計算例2:180文字を90秒で打った場合
CPM = 180 ÷ (90÷60) = 180 ÷ 1.5 = 120文字/分。WPM = 120 ÷ 5 = 24WPM。1秒あたりは 180 ÷ 90 = 2文字。同じ「180文字」でも時間が1.5分かかると、60秒換算より遅いWPMになる、という時間あたり指標の感覚がつかめます。
早見表(英字を1分間打ち続けた場合)
| 1分間の文字数(CPM) | WPM | 1秒あたり | 目安 |
|---|---|---|---|
| 100文字 | 20 | 約1.7文字 | 練習中・初級 |
| 200文字 | 40 | 約3.3文字 | 平均的 |
| 300文字 | 60 | 5文字 | やや速い・実務で快適 |
| 350文字 | 70 | 約5.8文字 | 速い |
| 500文字 | 100 | 約8.3文字 | 上級・競技レベル |
英文タイピングのWPMは、おおまかに次のように見られています。あくまで一般的な目安で、文章の難易度・記号の多さ・キーボードの種類によって上下します。
日本語入力については、求人や検定で使われる「○○字/分(かな)」が一つの基準です。一般事務でおよそ100〜200字/分、入力業務の即戦力で300字/分前後、専門のデータ入力者で500字/分以上が一つの目安とされます。これらは表示文字(かな)ベースの値で、ローマ字打鍵数に直すと倍前後になります。
Q1. WPMはどのくらいあれば「速い」と言える?
A. 一般的な平均は40WPM前後とされ、70WPMを超えると「速い」と評価されます。実務でストレスなく入力できる目安は50〜60WPM。まずは「手元を見ずに40WPM」を最初の到達点に置くと現実的です。
Q2. WPMとCPMはどう違う?
A. CPMは1分あたりに打った文字数そのもの、WPMはそれを「5文字=1語」で語数に換算した値です。常に WPM=CPM÷5 の関係になります。英文系のテストはWPM、日本語系の練習ソフトはCPM(字/分)で表示されることが多いので、両者を行き来する換算に使えます。

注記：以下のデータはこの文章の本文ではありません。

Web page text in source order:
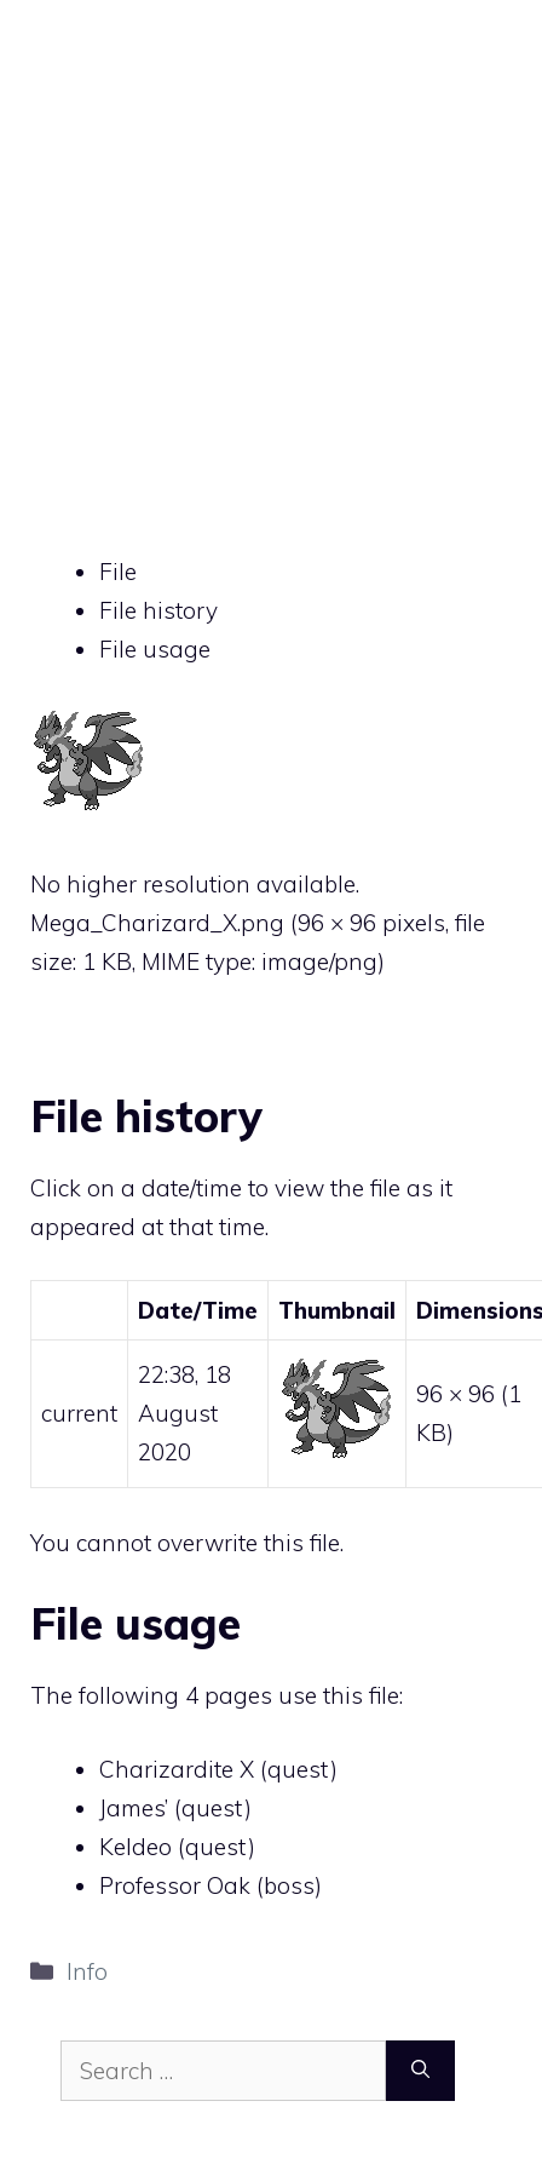
File
File history
File usage
No higher resolution available.
Mega_Charizard_X.png (96 × 96 pixels, file
size: 1 KB, MIME type: image/png)
File history
Click on a date/time to view the file as it
appeared at that time.
Date/Time Thumbnail
current
22:38, 18
August
2020
96 × 96 (1
KB)
You cannot overwrite this file.
File usage
The following 4 pages use this file:
Charizardite X (quest)
James’ (quest)
Keldeo (quest)
Professor Oak (boss)
Categories
Info
Search
for:

Q3. なぜ「5文字=1語」なのか?単語の長さは違うのに?
A. 実際の英単語は長短さまざまですが、それを毎回数えると測定がぶれます。そこで「スペースを含めて平均5文字を1語とみなす」という標準語(standard word)を採用し、誰が測っても比較できるようにしています。これは19世紀末のタイプライター時代から続く国際的な取り決めです。
Q4. 日本語の入力速度はどう測ればいい?
A. かなはローマ字でおよそ2打鍵=1文字なので、表示文字数ベースのCPMの約半分が「かな換算」の目安です。結果欄の「日本語(かな)換算」がこれにあたります。漢字変換の手間は含まないため、実際の文章作成ではこれより遅くなる点に留意してください。
Q5. ミスタイプは速度に反映される?
A. このツールは「打った文字数÷時間」だけを見るので、誤入力や修正の手間は直接は反映されません。正確性を含めた実質速度を知りたい場合は、ミスを修正し終えた最終的な正しい文字数で測るか、練習ソフトの正確率(accuracy)もあわせて確認してください。